Два товарища | страница 20
Но опять мысль о войне вытеснила из его головы все другие мысли: «Разве это война? Прилетает самолет, перекрашенный под советский, стреляет в старую Федосью, в Борьку Познахирко, в девочку… Разбойники, вот они кто! Ладно, мы им покажем!» Костя выбрался из толпы и побежал домой.
Дома он увидел тетю Дашу и Епифана Кондратьевича Познахирко, которые несли на руках Федосью. Ее лицо было покрыто коричневым платком. Тетя Даша прошла мимо Кости, будто не заметила его, а может, и в самом деле не заметила. Она шла, как слепая, на ее лице горели красные пятна.
Федосью положили в кухне на ее деревянную кровать за печкой. Епифан Кондратьевич хотел что-то сказать, но не сказал, махнул рукой и вышел. Костя и тетя Даша остались одни.
События следовали одно за другим. По радио объявлена мобилизация и введено военное положение. Горсовет издал приказ о затемнении жилых домов и учреждений. Местный штаб противовоздушной обороны предложил рыть щели, укрытия, заготовлять песок и воду.
Весь маленький городишко был на ногах.
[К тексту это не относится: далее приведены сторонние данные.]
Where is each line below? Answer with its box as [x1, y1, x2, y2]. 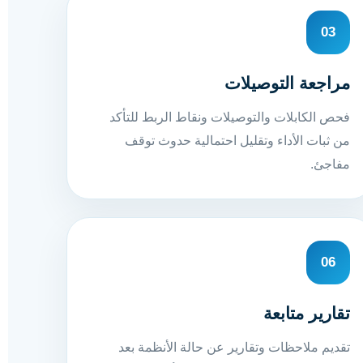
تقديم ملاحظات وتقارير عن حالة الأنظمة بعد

Мальчики таскали в мешках и лукошках песок с берега, девушки наполняли бочки, кадки, ведра и прочую домашнюю посуду водой, мужчины рыли щели во дворах и закладывали отдушины в подвалах кирпичом и камнем, домохозяйки заклеивали стекла окон крест-накрест полосками бумаги.
Работы обнаружилось сразу столько, что Костя едва справлялся с ней. А ведь надо еще быть в курсе событий, знать, что случилось и что ожидается, наведаться к Борьке, у которого ногу раздуло бревном, повидать Славу, который весь день ходит как пришибленный. Костя даже накричал на него и обозвал «мокрой курицей». Знает ли он, что сказал Аносов? Все должны быть в строю. А он что делает? Уж не думает ли он держаться за маменькин подол или, чего доброго, прятаться вместе с девчонками в подвале? Костя, во всяком случае, не намерен прятаться.
Пока он помогал тете Даше заклеивать окна и делать светомаскировку, пока таскал песок и воду, в его беспокойной голове возник план, который он хотел предложить Славе и еще одному товарищу — Семе Шевелевичу. Но тут подъехали дроги гробовщика.
Дюжий толстый Данила Галаган, молдаванин, прежде арендовавший огороды за Казанкой, недавно сделался гробовщиком. Он слез с дрог, высморкался и спросил грубым голосом:
— Кого еще? Давай! — Будто за дровами приехал.
Тетя Даша успела вместе с соседками обмыть и переодеть Федосью. Ее положили в новенький гроб; Галаган наколотил гроб и отвез на кладбище. Костя и тетя Даша шли за гробом пешком. Люди останавливались, смотрели на них, старухи крестились и утирали глаза.